Market Basket Analysis and Recommendation Engines

Mon, 03/30/2015 - 10:32 rs

It is actually quite easy to build a market basket analysis or a recommendation engine [1] – if you use KNIME! A typical analysis goal when applying market basket analysis it to produce a set of association rules in the following form:

IF {pasta, wine, garlic}  THEN pasta-sauce

The first part of the rule is called “antecedent”, the second part is called “consequent”. A few measures, such as support, confidence, and lift, define how reliable each rule is. The most famous algorithm generating these rules is the Apriori algorithm [2].

Here we describe two workflows: the first workflow builds the association rules on a set of example transactions; the second workflow deploys the rule engine in a productive environment to generate recommendations for new basket data and/or new transactions.

The two workflows can be downloaded from 050_Applications/050016_MarketBasketAnalysis on the EXAMPLES server.

The Dataset

This work is based on an artificially generated dataset by the workflow in the EXAMPLES server in 007_ModularDataGeneration/007008ShoppingBasket [3]. This dataset consists of two KNIME tables: one containing the transaction data ‒ i.e. the sequences of product IDs in imaginary baskets ‒ and one containing product infos – i.e. name and price.

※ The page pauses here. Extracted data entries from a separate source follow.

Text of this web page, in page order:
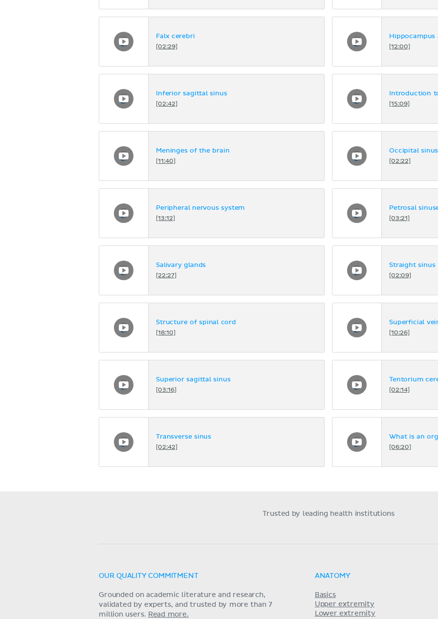
Falx cerebri
[02:29] [12:00]
Inferior sagittal sinus
[02:42]
Introduction
[15:09]
Meninges of the brain
[11:40]
Occipital sinus
[02:22]
Peripheral nervous system
[13:12]
Petrosal
[03:21]
Salivary glands
[22:27]
Straight sinus
[02:09]
Structure of spinal cord
[18:10]
Superficial
[10:26]
Superior sagittal sinus
[03:16]
Tentorium
[02:14]
Transverse sinus
[02:42]
What is an
[06:20]
Trusted by leading health institutions
OUR QUALITY COMMITMENT
Grounded on academic literature and research,
validated by experts, and trusted by more than 7
million users. Read more.
ANATOMY
Basics
Upper extremity
Lower extremity

Building the Association Rules

The central part in building a recommendation engine is the Association Rule Learner node, which implements the Apriori algorithm, in either the traditional [2] or the Borgelt [4] implementation. The Borgelt implementation offers a few performance improvements over the traditional algorithm implementation. The output association rule set, however, remains the same.

 

Both Association Rule Learner nodes work on a collection of product IDs. A collection is a particular data cell type, assembling together data cells. There are many ways of producing a collection data cell from other data cells [5]. We used the Cell Splitter node to split the original transaction string into many product ID substrings, using space as the delimiter character, and collecting all product ID substrings into a collection column.

We run the Association Rule Learner node on a set of basket examples, to generate the association rule set. Each rule includes a collection of product IDs as antecedent, one product ID as consequent, and a few quality measures, such as support, confidence, and lift. Quality measures describe how likely and how reliable the current rule is. You can make your association rule engine larger or smaller, restrictive or tolerant, by changing the threshold values in the Association Rule Learner configuration settings, such as “minimum set size”, “minimum rule confidence”, and “minimum support”.

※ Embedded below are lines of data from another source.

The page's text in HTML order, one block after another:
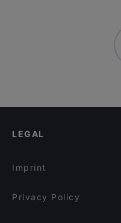
LEGAL
Imprint
Privacy Policy
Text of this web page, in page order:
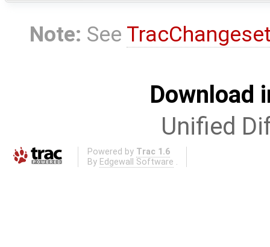
Note: See
Download
Unified
Powered by Trac 1.6
By Edgewall Software .
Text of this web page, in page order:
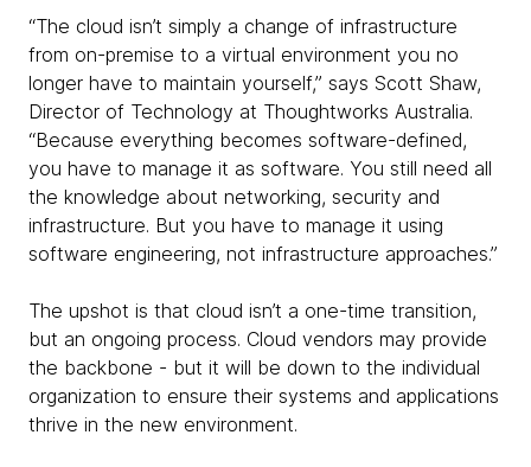
“The cloud isn’t simply a change of infrastructure
from on-premise to a virtual environment you no
longer have to maintain yourself,” says Scott Shaw,
Director of Technology at Thoughtworks Australia.
“Because everything becomes software-defined,
you have to manage it as software. You still need all
the knowledge about networking, security and
infrastructure. But you have to manage it using
software engineering, not infrastructure approaches.”
The upshot is that cloud isn’t a one-time transition,
but an ongoing process. Cloud vendors may provide
the backbone - but it will be down to the individual
organization to ensure their systems and applications
thrive in the new environment.
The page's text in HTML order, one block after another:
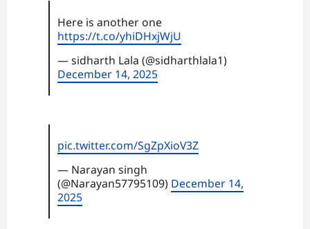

For a definition of these quality measures and for more details about what they mean, please see the complete use case.

A potential revenue for each rule was also calculated, as:

revenue = (consequent price) x (rule item set support)

Based on this set of association rules, we can say that if a customer buys wine, pasta, and garlic (antecedent) usually ‒ or as usually as support says ‒ they will also buy pasta-sauce (consequent); we can trust this statement with the confidence percentage that comes with the rule.

Deploying the Association Rules into Production

Let’s move now away from the basket examples and into real life. Customer X enters the shop and buys products 1 and 6, wine and pasta. Are there any products we can recommend? If our recommendation engine performs its work decently, the customer will thank us for the advice rather than be annoyed by it and we can transform obnoxious advertisement into a win-win situation.

The central node of the second workflow, to be used in production, is the Subset Matcher node.

 

The Subset Matcher node takes two collection columns as input: the antecedents in the rule set (top input port) and the content of the current shopping basket (lower input port). It then matches the current basket item set with all possible subsets in the rule antecedents. The output table contains pairs of matching cells: the current shopping basket and the totally or partially matching antecedents from the rule set.

Of all the resulting matching rules, only the top 2 with the highest item set support (renamed as rule support), highest confidence, and highest revenue, are retained and their consequents are shown in the final report, as shopping recommendations.

 

For the selected shopping basket, the recommended product is always lobster, associated once with cookies and once with shrimps. While shrimps and lobster are typically common sense advice, cookies and lobster seem to belong to a more hidden niche of food experts!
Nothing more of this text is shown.